The parkpic.us project was created as part of the Insight Data Science Fellowship program.
The majestic landscapes and diverse ecosystems of U.S. National Parks arouse a sense of astonishment and invoke the primitive spirit of our nation. From the stunning geological features of the Grand Canyon to the lush wetlands of the Everglades, these pristine places provide a sanctuary for visitors to escape the connections and complications of modern civilization, wandering briefly in a timeless panorama.
I bet you are going to want to take a picture.
The parkpic.us project transports you to your favorite U.S. National Park and serves as your guide to the best photo scenes within each park. The application navigates through photos taken at the parks using machine learning and sketches park scenes using the content of those photos. By using parkpic.us to plan your next expedition, you will spend less time digging for your map and more time enjoying the scenes around you.
The data behind the parkpic.us project consists of photographs of U.S. National Parks shared on Flickr. First, the location coordinates and area of each of the 58 U.S. National Parks were scraped from Wikipedia using the Python module BeautifulSoup in order to search Flickr for photographs taken within these park areas. The photographs were obtained using the Flickr API, searching at the latitude and longitude of each national park within a radius that was scaled to the area of each park. To ensure complete coverage of each park, the radius search was repeated by randomly selecting a point within the park using GIS Park Boundary data from the National Park Service. The geographic coordinates and user tags for each photograph, along with the Flickr user information and photo links, were stored in a MySQL database.
Flickr also generates auto-tags for each photograph using image recognition technology to assist in the discovery of new photographs. The auto-tags generated by Flickr are more consistent identifiers of the features within a photograph than tags that are manually entered by its users. However, the auto-tags for each photograph are not available using the Flickr API, and the auto-tags are well hidden behind layers of JavaScript in the source code.

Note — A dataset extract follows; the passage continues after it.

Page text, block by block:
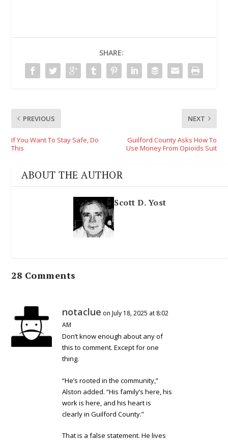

For this project, the Flickr auto-tags were scraped by opening each photo page using the headless browser PhantomJS and forcing the JavaScript to execute using the browser automation module Selenium.
The best photo scenes within each national park were determined using the clustering algorithm DBSCAN (Density-Based Spatial Clustering of Applications with Noise) within the Python scikit-learn package. The advantage of using the DBSCAN algorithm is that it assumes that the points in a cluster are densely grouped and considers points that lie too far outside of the cluster as noise. The DBSCAN algorithm predicts the best photo scenes by identifying high volume photo locations that are popular with Flickr users. The geo-locations of the photographs in the clusters were averaged to find the center locations of each photo scene.

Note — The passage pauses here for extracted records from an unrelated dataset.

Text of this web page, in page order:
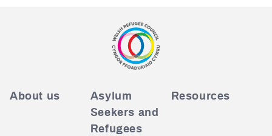
About us
Asylum
Seekers and
Refugees
Resources
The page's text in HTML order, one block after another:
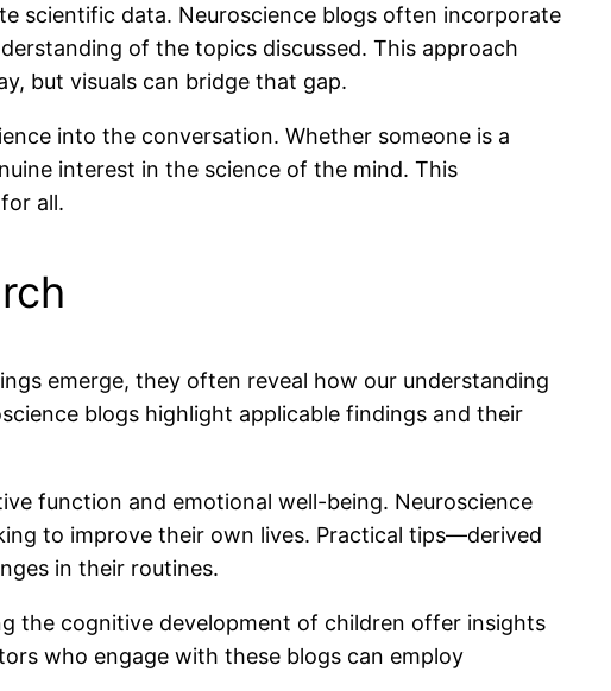
scientific data. Neuroscience blogs often incorporate
of the topics discussed. This approach
but visuals can bridge that gap.
into the conversation. Whether someone is a
interest in the science of the mind. This
all.
emerge, they often reveal how our understanding
blogs highlight applicable findings and their
function and emotional well-being. Neuroscience
to improve their own lives. Practical tips—derived
in their routines.
the cognitive development of children offer insights
who engage with these blogs can employ
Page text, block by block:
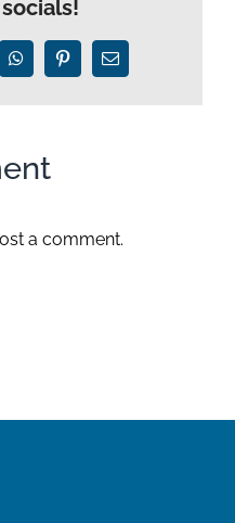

To help visitors decide which of the predicted photo scenes best match their photographic style, the Flickr auto-tags are aggregated and displayed for each photo scene. Each scene is also compared to other scenes in the chosen park using the Jaccard Similarity Index, which provides a metric for determining which scenes contain photos that are similar to each other. The index is calculated as the ratio between the auto-tag similarity (i.e., tags that are shared between photos) to the tag diversity (i.e., those that are unique to a particular scene).
The backend of the application was built using the Flask microframework and the data was handled using the Python modules SQLAlchemy and pandas. The application is hosted on an Amazon Web Services Ubuntu microinstance and served using the Apache HTTP Server. The user interfaces for the site were constructed using jQuery and the Google Maps API.